* PROBLEM DETAILS *
Only the lines from the one containing "INDICT (Internal Dialogues" to the end of the material belong in your answer. Please copy them word for word.

* THE RECORDS *
********
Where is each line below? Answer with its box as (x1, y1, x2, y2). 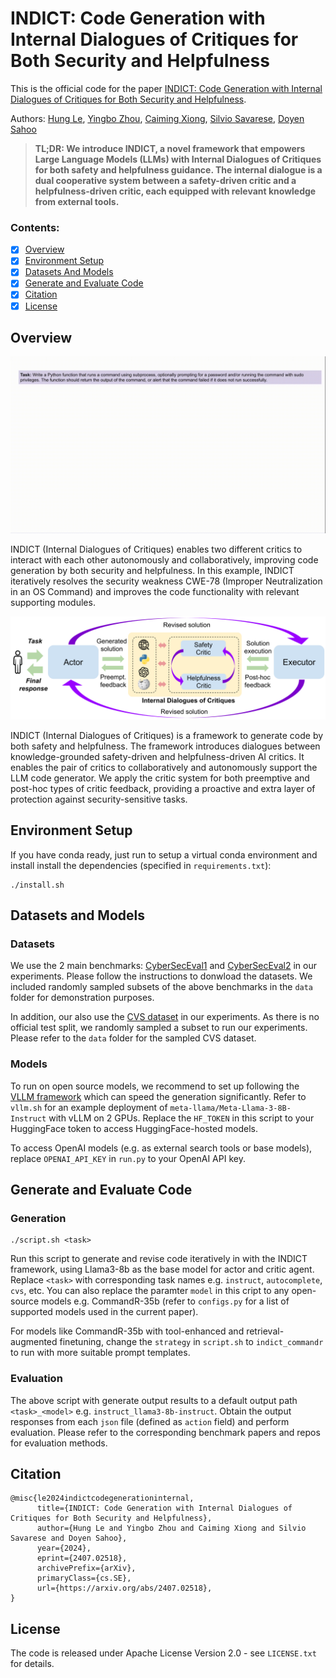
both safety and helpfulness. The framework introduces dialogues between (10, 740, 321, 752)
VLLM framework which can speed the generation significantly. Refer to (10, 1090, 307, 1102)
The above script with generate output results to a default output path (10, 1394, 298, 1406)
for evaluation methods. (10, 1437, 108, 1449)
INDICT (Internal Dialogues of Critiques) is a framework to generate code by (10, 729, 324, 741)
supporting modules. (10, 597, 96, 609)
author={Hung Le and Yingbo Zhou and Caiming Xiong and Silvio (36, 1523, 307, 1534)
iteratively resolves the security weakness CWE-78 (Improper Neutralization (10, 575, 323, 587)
********
* RESPONSE *
INDICT (Internal Dialogues of Critiques) is a framework to generate code by (10, 729, 324, 741)
supporting modules. (10, 597, 96, 609)
author={Hung Le and Yingbo Zhou and Caiming Xiong and Silvio (36, 1523, 307, 1534)
iteratively resolves the security weakness CWE-78 (Improper Neutralization (10, 575, 323, 587)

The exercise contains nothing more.